I just received an email from a friend who is planning her own art exhibit without the involvement of a gallery or curator. This can be a good option, but there is always a lot to organise.
I’ve done it a few times before, so I gave her the following checklist. Perhaps it will help you as well:
Choose an image for the invitations which is a good example of the artwork you have in the show. Ask a few people which piece they like best, and ask people who are not necessarily arty. You might be surprised what they choose.
Make sure all the info is correct. . . the place, time, date, gallery hours, gallery phone number (double-check by ringing the phone number) and get two other people to read it to check your check spelling.
Ask the printer what format the picture and the artwork need to be in to get the best result. Also, printing colour is tricky. Tell the printer you are fussy and will pay extra to see a proof of how the colour will turn out when printed. It is worth paying extra for colour correction of the image if necessary.
At the same time, don’t assume your printer has a visual sensibility. Unless you are using a top-end printer or designer, your printer is most likely printing things like carpet cleaning flyers, whose clients may not care about the outcome as much as you do.
Spell things out, and don’t take anything for granted. It is important for the image on the invitation to be excellent because this could be the difference between someone attending or not attending your exhibition.

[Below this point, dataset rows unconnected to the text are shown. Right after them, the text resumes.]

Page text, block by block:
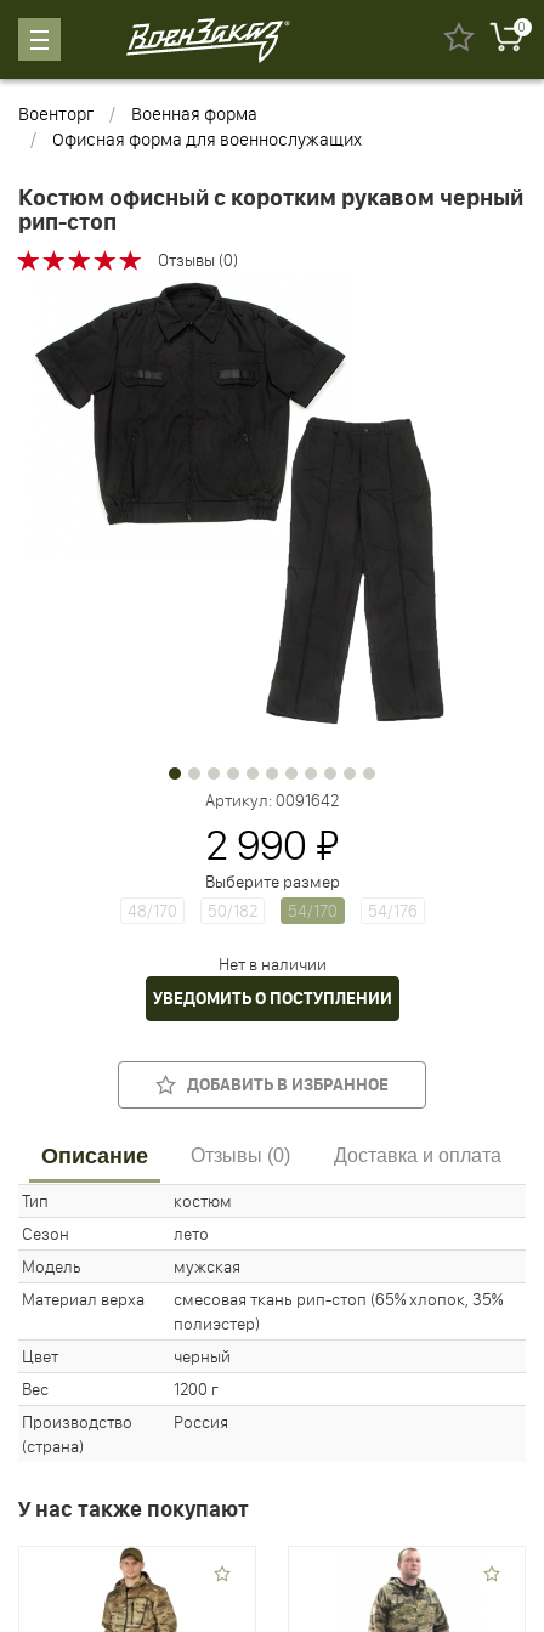
0
Военторг
Военная форма
Офисная форма для военнослужащих
Костюм офисный с коротким рукавом черный
рип-стоп
Отзывы (0)
Артикул:0091642
2 990 ₽
Выберите размер
48/170
50/182 54/170 54/176
Нет в наличии
УВЕДОМИТЬ О ПОСТУПЛЕНИИ
ДОБАВИТЬ В ИЗБРАННОЕ
Описание Отзывы (0) Доставка и оплата
Тип
костюм
Сезон
лето
Модель
мужская
Материал верха
смесовая ткань рип-стоп (65% хлопок, 35%
полиэстер)
Цвет
черный
Вес
1200 г
Производство
(страна)
Россия
У нас также покупают
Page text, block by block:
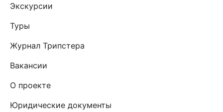
Экскурсии
Туры
Журнал Трипстера
Вакансии
О проекте
Юридические документы
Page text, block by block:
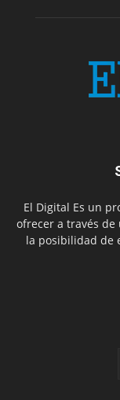
El Digital Es un
ofrecer a través
la posibilidad de
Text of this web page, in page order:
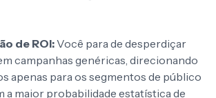
de ROI:Você para de desperdiçar
campanhas genéricas, direcionando
apenas para os segmentos de público
a maior probabilidade estatística de
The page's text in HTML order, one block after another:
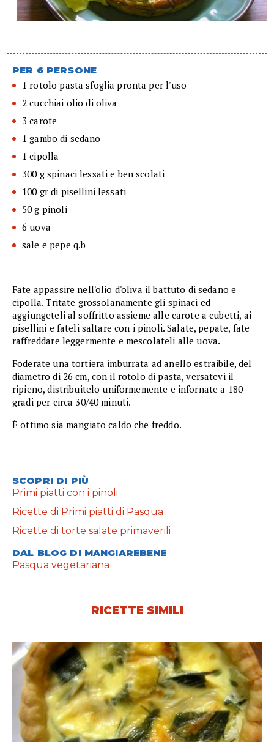
PER 6 PERSONE
1 rotolo pasta sfoglia pronta per l'uso
2 cucchiai olio di oliva
3 carote
1 gambo di sedano
1 cipolla
300 g spinaci lessati e ben scolati
100 gr di pisellini lessati
50 g pinoli
6 uova
sale e pepe q.b
Fate appassire nell'olio d'oliva il battuto di sedano e
cipolla. Tritate grossolanamente gli spinaci ed
aggiungeteli al soffritto assieme alle carote a cubetti, ai
pisellini e fateli saltare con i pinoli. Salate, pepate, fate
raffreddare leggermente e mescolateli alle uova.
Foderate una tortiera imburrata ad anello estraibile, del
diametro di 26 cm, con il rotolo di pasta, versatevi il
ripieno, distribuitelo uniformemente e infornate a 180
gradi per circa 30/40 minuti.
È ottimo sia mangiato caldo che freddo.
SCOPRI DI PIÙ
Primi piatti con i pinoli
Ricette di Primi piatti di Pasqua
Ricette di torte salate primaverili
DAL BLOG DI MANGIAREBENE
Pasqua vegetariana
RICETTE SIMILI
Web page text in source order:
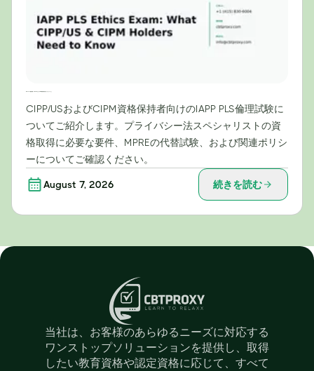
CIPP/USおよびCIPM資格保持者向けのIAPP PLS倫理試験に
ついてご紹介します。プライバシー法スペシャリストの資
格取得に必要な要件、MPREの代替試験、および関連ポリシ
ーについてご確認ください。
August 7, 2026 続きを読む
当社は、お客様のあらゆるニーズに対応する
ワンストップソリューションを提供し、取得
したい教育資格や認定資格に応じて、すべて

Aim to have the invitations finished three weeks before the exhibition, which means talk to the printer five or six weeks before you need them. This way you have time to put some of them in public places and send out the others so people will have them a few weeks before the exhibit.
Once you get them, carry a few everywhere you go so you can give them to anyone who seems interested. Make sure to get a pdf of the invitation as well, and email it to everyone! Then, email a reminder on the day of the event.
If you don’t have the money to print off a nicely printed catalogue, at least write something about your work and put it on the back of the price list.
You could write about the process of making it, or the thought behind it, or even a quote or an essay by an art writer. The reason behind doing this is because people who are educated about your art are more likely to buy it, and have an enriched experience at your event.
Local papers, national papers, magazines, arts TV programs, etc, should all receive your media release (radio stations too). This is important!
Write the media release exactly like you would like to see it in the paper. Include a photo of you with your artwork, and then perhaps one or two more of just the work.
Put it on hard copy with print outs of the images and also put it on a disc. Send both to as many places you can think of. Write differently-worded media releases for different publications if they have a different audience.
Whenever possible, phone and ask who you should address it to and what their email address is. Send them the hard copy with disc and also email it, just to be sure they get it. It also doesn’t hurt to email them a reminder just before the show, and send them an invitation to the opening.
Food and drinks
Food is optional, depending on cost and your budget. Wine is more common, and sometimes you can find a small winery to sponsor you with free wine in return for a logo and mention on the invite.
Or, perhaps you could even give them the opportunity to sell wine at the opening or sign people up for their wine club. It can be a win-win situation.
Bulk discounts may also be available from a winery, but make sure its drinkable! People are more likely to buy if they are relaxed with a glass of wine. (If it didn’t work, the big galleries wouldn’t do it.)
As an alternative, I have been to afternoon art openings which have tea, coffee, and cakes. . . kind of like a high tea? If you are going to do that, put it on the invitation so people know what to expect.
Either way, you will need a drinks table with a nice cloth on it (to hide the extra wine or tea underneath.) Look and be professional. You will probably also want someone to serve the drinks?
Put the drinks table in a position away from the door near the back of the exhibition space so you have to walk past all the artwork to get a drink. This is important! I have seen people hang around a drinks table near the door, get to chatting to someone, and not even look at the art!
If they want a free drink, at least make them walk past your artwork first.
If you have a friend or relative who is able to process sales that will free you up to chat to people. Put up a small table near the door with several price lists for people to take.
Also have the price listed under each piece of work. Make it clear that the work is for sale. Don’t handwrite it! Print it out in a clear, easy to read font, mount it on foamcore board and neatly cut them the same size using a craft knife and ruler.
Why do you need a pricelist if the work is labeled? So people have something to take home with them, of course! And it goes without saying that your website should be on the pricelist, along with your phone number and email address.
Many decisions to buy art are made after the event, so you may even find that you sell more off your website in the weeks that follow, than you did at the exhibit.